Posted: May 18, 2023 at 12:55 am

(Dr. Vishal Sikka, CEO and Founder, Vianai)

Dr. Vishal Sikka is no stranger to AI. He might be the founder and CEO of a trending AI startup (Vianai), but he's been at the AI game a long time. I often met with Sikka when he was CTO of SAP; even back then he would extol the potential of enterprise AI - outside of any frenzied hype cycle.

So, during our recent video call, I asked Sikka: surely he must have conflicting emotions? Something Sikka has worked on for so long is now a hyped-drenched tech bandwagon, full of opportunists and techno-gimmickry. "Mixed emotions," admits Sikka. He remembers the roots of all this:

It's different emotions every day. It's like a barrage. I started in AI with natural language and NLU - Natural Language Understanding - was the phrase we used back then. I was 17. I started working on some basic techniques of natural language understanding. I had an idea that I wrote to a professor at MIT about; I was still in India at that time. That was Marvin Minsky, who was one of the fathers of AI. I got a chance to hang out with him when I was still an undergraduate student. He wrote my recommendation letter for my admission to Stanford for my PhD.
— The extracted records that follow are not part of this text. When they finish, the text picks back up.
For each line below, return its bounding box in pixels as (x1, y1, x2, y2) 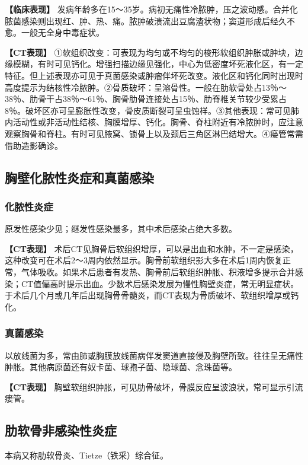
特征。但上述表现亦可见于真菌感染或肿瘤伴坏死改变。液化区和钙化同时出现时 (5, 69, 303, 81)
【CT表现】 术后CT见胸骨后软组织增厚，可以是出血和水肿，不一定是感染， (5, 242, 299, 254)
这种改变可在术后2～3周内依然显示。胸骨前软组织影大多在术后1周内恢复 (5, 254, 283, 266)
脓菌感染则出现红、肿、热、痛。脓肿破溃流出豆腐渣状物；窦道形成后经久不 (5, 14, 295, 27)
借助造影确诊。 (5, 139, 63, 151)
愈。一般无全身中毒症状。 (5, 26, 104, 39)
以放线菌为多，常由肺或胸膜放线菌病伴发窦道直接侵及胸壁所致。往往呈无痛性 (5, 349, 303, 361)
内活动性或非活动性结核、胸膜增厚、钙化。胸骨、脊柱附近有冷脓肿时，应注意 (5, 116, 303, 128)
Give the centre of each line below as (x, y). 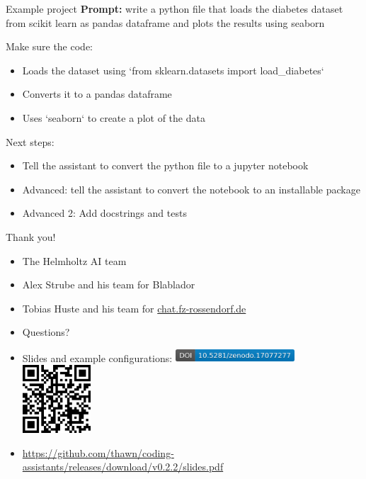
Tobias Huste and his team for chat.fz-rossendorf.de (134, 308)
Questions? (46, 332)
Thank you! (31, 236)
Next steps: (30, 141)
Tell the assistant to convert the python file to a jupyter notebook (165, 165)
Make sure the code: (49, 46)
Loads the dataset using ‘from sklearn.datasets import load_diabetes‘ (173, 70)
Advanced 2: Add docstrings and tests (104, 213)
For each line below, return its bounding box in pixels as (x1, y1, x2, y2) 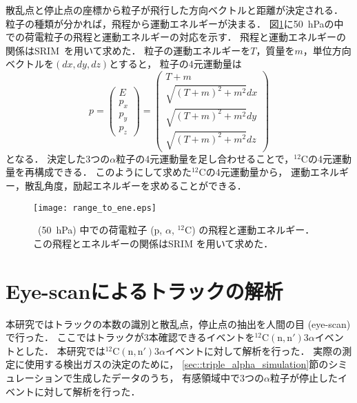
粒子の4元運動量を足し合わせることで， (116, 151, 294, 165)
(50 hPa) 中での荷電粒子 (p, (37, 223, 163, 237)
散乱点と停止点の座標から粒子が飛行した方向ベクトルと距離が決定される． (6, 3, 343, 17)
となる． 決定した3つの (6, 151, 110, 165)
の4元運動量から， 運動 (205, 165, 310, 179)
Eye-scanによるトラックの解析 (6, 276, 283, 304)
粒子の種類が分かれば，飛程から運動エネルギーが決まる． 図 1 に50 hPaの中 (6, 16, 344, 30)
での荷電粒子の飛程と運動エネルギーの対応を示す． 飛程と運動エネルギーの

Fast forward to today: AI suddenly has massive technical (and cultural) momentum. Sikka found himself signing on to an important, controversial - and, I would argue, widely misunderstood letter warning of the dangers of AI, and urging that infamous pause. No, not a pause in AI innovation, but a pause in Large Language Model (LLM) expansion. As Sikka told me:

I'm one of the signers of that letter. Stuart Russell was one of my academic siblings. We have the same PhD advisor; he was one of the main authors. He asked me to sign it. We were not advocating stopping AI research. This is critically important. We were talking about putting a pause on models bigger than GPT4 for six months, so that people who regulate have an opportunity to catch up to what is going on. The risks of the AI today are, to me, very worrisome.

Queue Sikka's mixed emotions. The risks of AI are significant, but so is the potential for life-changing applications. Via his work with Vianai, Sikka lives that every day:

On the positive side, it's an incredibly powerful technology; there is so much that can be done with it. It can be really transformational in how we work, and what we work on. Just this morning, somebody released a thing called RedPajama. It's a large language model that was released in open source, with an open data set and things like that. So the openness that people have to experiment, to tinker and to try things, the speed at which this is happening - there are incredibly exciting applications you can build with it.

But the enterprise is a different matter - with a much more discerning risk profile. Enterprise leaders are understandably wary of the risks of this particular AI hype cycle, just as they were with the Metaverse and blockchain before that. But they also want to study the use cases. They want a much better handle on what's possible today, and what's been overheated by marketing departments. LLM adoption is absolutely forcing the question.

So, what's possible today? Let's start with hila, Vianai's newly-announced generative AI solution, billed as "Your new financial research assistant. hila can help you quickly find answers in earnings transcripts, and we're adding new data all the time." Sikka:

hila is a tool for investment. It has three components, and you should try it yourself. Just go to hila.ai and sign up. [hila has] zero tolerance for hallucination. There are plenty of tools like this in light of ChatGPT. But what we worked really hard on is to make sure that these things don't hallucinate.

There are a few scenarios within hila. There is an ability to ask questions to earnings calls, and to 10 ks 10 Q's, documents like that, for public companies. It also has a data set that you can query. This is a SQL-type querying of structured data using natural language.

Jake Klein, CEO of Dealtale, a Vianai company - was helping Sikka to pursue this type of functionality 18 years ago while they were both at SAP. "But today, we can finally do this kind of thing," says Sikka. And the second scenario?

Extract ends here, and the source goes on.